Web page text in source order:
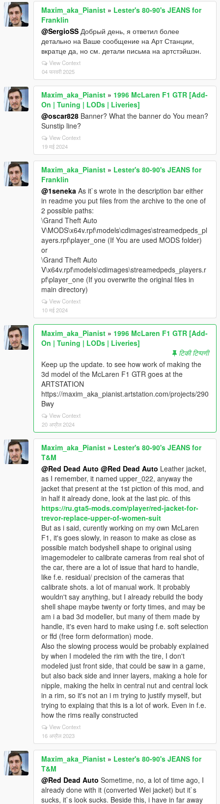
Maxim_aka_Pianist » Lester's 80-90's JEANS for
Franklin
@SergioSS Добрый день, я ответил более
детально на Ваше сообщение на Арт Станции,
вкратце да, но см. детали письма на артстэйшэн.
View Context
04 फरवरी 2025
Maxim_aka_Pianist » 1996 McLaren F1 GTR [Add-
On | Tuning | LODs | Liveries]
@oscar828 Banner? What the banner do You mean?
Sunstip line?
View Context
19 मई 2024
Maxim_aka_Pianist » Lester's 80-90's JEANS for
Franklin
@1seneka As it`s wrote in the description bar either
in readme you put files from the archive to the one of
2 possible paths:
\Grand Theft Auto
V\MODS\x64v.rpf\models\cdimages\streamedpeds_pl
ayers.rpf\player_one (If You are used MODS folder)
or
\Grand Theft Auto
V\x64v.rpf\models\cdimages\streamedpeds_players.r
pf\player_one (If you overwrite the original files in
main directory)
View Context
10 मई 2024
Maxim_aka_Pianist » 1996 McLaren F1 GTR [Add-
On | Tuning | LODs | Liveries]
टिकी टिप्पणी
Keep up the update. to see how work of making the
3d model of the McLaren F1 GTR goes at the
ARTSTATION
https://maxim_aka_pianist.artstation.com/projects/290
Bwy
View Context
20 अप्रैल 2024
Maxim_aka_Pianist » Lester's 80-90's JEANS for
T&M
@Red Dead Auto @Red Dead Auto Leather jacket,
as I remember, it named upper_022, anyway the
jacket that present at the 1st piction of this mod, and
in half it already done, look at the last pic. of this
https://ru.gta5-mods.com/player/red-jacket-for-
trevor-replace-upper-of-women-suit
But as i said, curently working on my own McLaren
F1, it's goes slowly, in reason to make as close as
possible match bodyshell shape to original using
imagemodeler to calibrate cameras from real shot of
the car, there are a lot of issue that hard to handle,
like f.e. residual/ precision of the cameras that
calibrate shots. a lot of manual work. It probably
wouldn't say anything, but I already rebuild the body
shell shape maybe twenty or forty times, and may be
am i a bad 3d modeller, but many of them made by
handle, it's even hard to make using f.e. soft selection
or ffd (free form deformation) mode.
Also the slowing process would be probably explained
by when I modeled the rim with the tire, I don't
modeled just front side, that could be saw in a game,
but also back side and inner layers, making a hole for
nipple, making the helix in central nut and central lock
in a rim, so it's not an i m trying to justify myself, but
trying to explaing that this is a lot of work. Even in f.e.
how the rims really constructed
View Context
16 अप्रैल 2023
Maxim_aka_Pianist » Lester's 80-90's JEANS for
T&M
@Red Dead Auto Sometime, no, a lot of time ago, I
already done with it (converted Wei jacket) but it`s
sucks, it`s look sucks. Beside this, i have in far away
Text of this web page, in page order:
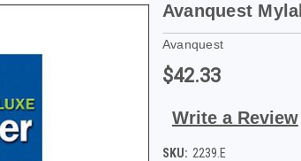
Avanquest
Avanquest
$42.33
Write a Review
SKU: 2239.E
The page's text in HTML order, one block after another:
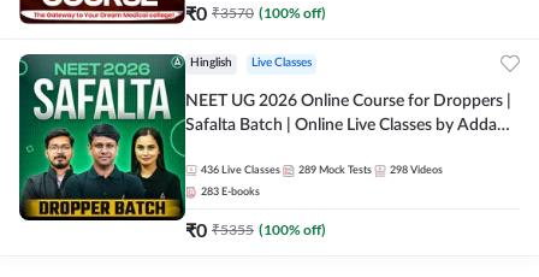
₹0 ₹3570 (100% off)
Hinglish Live Classes
NEET UG 2026 Online Course for Droppers |
Safalta Batch | Online Live Classes by Adda
436 Live Classes 289 Mock Tests 298 Videos
283 E-books
₹0 ₹5355 (100% off)
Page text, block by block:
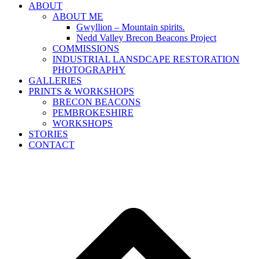
ABOUT
ABOUT ME
Gwyllion – Mountain spirits.
Nedd Valley Brecon Beacons Project
COMMISSIONS
INDUSTRIAL LANSDCAPE RESTORATION
PHOTOGRAPHY
GALLERIES
PRINTS & WORKSHOPS
BRECON BEACONS
PEMBROKESHIRE
WORKSHOPS
STORIES
CONTACT
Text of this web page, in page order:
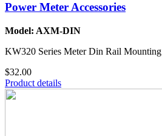
Power Meter Accessories
Model: AXM-DIN
KW320 Series Meter Din Rail
$32.00
Product details
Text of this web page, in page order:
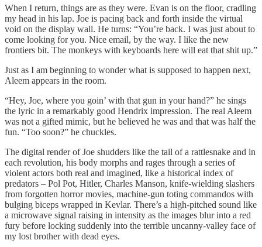
When I return, things are as they were. Evan is on the floor, cradling
my head in his lap. Joe is pacing back and forth inside the virtual
void on the display wall. He turns: “You’re back. I was just about to
come looking for you. Nice email, by the way. I like the new
frontiers bit. The monkeys with keyboards here will eat that shit up.”
Just as I am beginning to wonder what is supposed to happen next,
Aleem appears in the room.
“Hey, Joe, where you goin’ with that gun in your hand?” he sings
the lyric in a remarkably good Hendrix impression. The real Aleem
was not a gifted mimic, but he believed he was and that was half the
fun. “Too soon?” he chuckles.
The digital render of Joe shudders like the tail of a rattlesnake and in
each revolution, his body morphs and rages through a series of
violent actors both real and imagined, like a historical index of
predators – Pol Pot, Hitler, Charles Manson, knife-wielding slashers
from forgotten horror movies, machine-gun toting commandos with
bulging biceps wrapped in Kevlar. There’s a high-pitched sound like
a microwave signal raising in intensity as the images blur into a red
fury before locking suddenly into the terrible uncanny-valley face of
my lost brother with dead eyes.
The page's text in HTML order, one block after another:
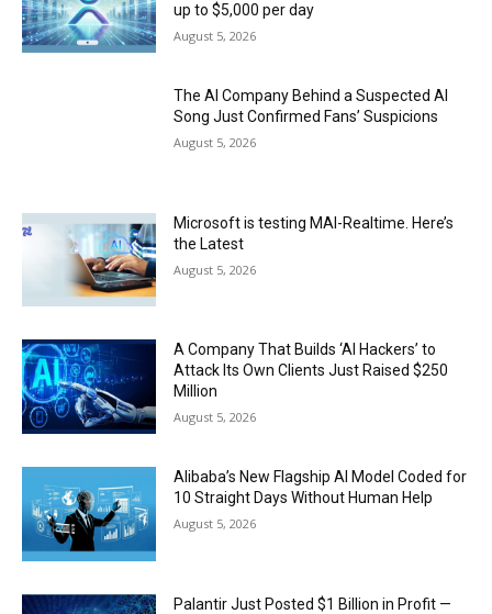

+-------+

If a line falls between the one containing "each revolution, his" and the last line of the entries above, both included, reproduce it exactly; leave the pictures out.

each revolution, his body morphs and rages through a series of
violent actors both real and imagined, like a historical index of
predators – Pol Pot, Hitler, Charles Manson, knife-wielding slashers
from forgotten horror movies, machine-gun toting commandos with
bulging biceps wrapped in Kevlar. There’s a high-pitched sound like
a microwave signal raising in intensity as the images blur into a red
fury before locking suddenly into the terrible uncanny-valley face of
my lost brother with dead eyes.
The page's text in HTML order, one block after another:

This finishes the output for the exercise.